━━━ Material for this task

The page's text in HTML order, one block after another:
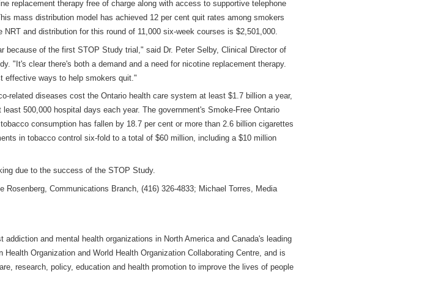
replacement therapy free of charge along with access to supportive telephone
mass distribution model has achieved 12 per cent quit rates among smokers
and distribution for this round of 11,000 six-week courses is $2,501,000.
of the first STOP Study trial," said Dr. Peter Selby, Clinical Director of
"It's clear there's both a demand and a need for nicotine replacement therapy.
effective ways to help smokers quit."
related diseases cost the Ontario health care system at least $1.7 billion a year,
500,000 hospital days each year. The government's Smoke-Free Ontario
consumption has fallen by 18.7 per cent or more than 2.6 billion cigarettes
in tobacco control six-fold to a total of $60 million, including a $10 million
due to the success of the STOP Study.
Communications Branch, (416) 326-4833; Michael Torres, Media
and mental health organizations in North America and Canada's leading
Organization and World Health Organization Collaborating Centre, and is
research, policy, education and health promotion to improve the lives of people
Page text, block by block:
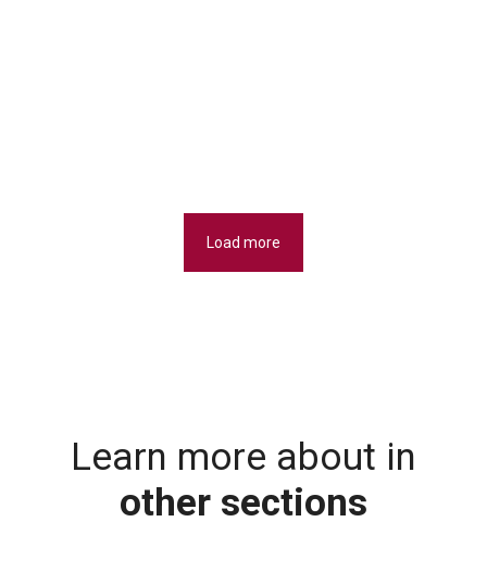
Load more
Learn more about in
other sections
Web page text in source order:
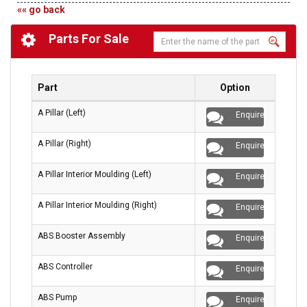
«« go back
Parts For Sale
Part Option
A Pillar (Left) Enquire
A Pillar (Right) Enquire
A Pillar Interior Moulding (Left) Enquire
A Pillar Interior Moulding (Right) Enquire
ABS Booster Assembly Enquire
ABS Controller Enquire
ABS Pump Enquire
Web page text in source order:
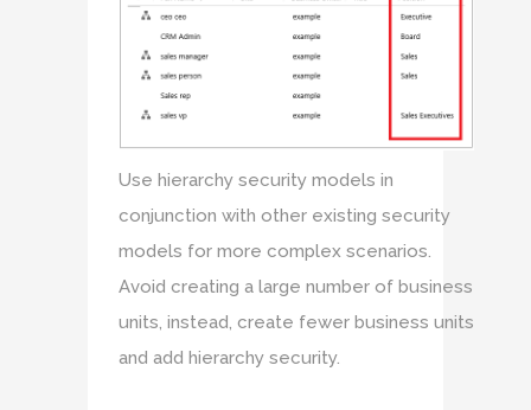
Use hierarchy security models in
conjunction with other existing security
models for more complex scenarios.
Avoid creating a large number of business
units, instead, create fewer business units
and add hierarchy security.
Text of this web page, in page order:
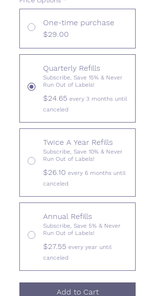
One-time purchase
$29.00
Quarterly Refills
Subscribe, Save 15% & Never
Run Out of Labels!
$24.65 every 3 months until
canceled
Twice A Year Refills
Subscribe, Save 10% & Never
Run Out of Labels!
$26.10 every 6 months until
canceled
Annual Refills
Subscribe, Save 5% & Never
Run Out of Labels!
$27.55 every year until
canceled
Add to Cart

━━━━━━

**To do**:
Repeat exactly and only the lines from the one holding "A Pillar (Right) Enquire" through the final line of the entries; no pictures.

**Solution for this task**:
A Pillar (Right) Enquire
A Pillar Interior Moulding (Left) Enquire
A Pillar Interior Moulding (Right) Enquire
ABS Booster Assembly Enquire
ABS Controller Enquire
ABS Pump Enquire
Web page text in source order:
Use hierarchy security models in
conjunction with other existing security
models for more complex scenarios.
Avoid creating a large number of business
units, instead, create fewer business units
and add hierarchy security.
Text of this web page, in page order:
One-time purchase
$29.00
Quarterly Refills
Subscribe, Save 15% & Never
Run Out of Labels!
$24.65 every 3 months until
canceled
Twice A Year Refills
Subscribe, Save 10% & Never
Run Out of Labels!
$26.10 every 6 months until
canceled
Annual Refills
Subscribe, Save 5% & Never
Run Out of Labels!
$27.55 every year until
canceled
Add to Cart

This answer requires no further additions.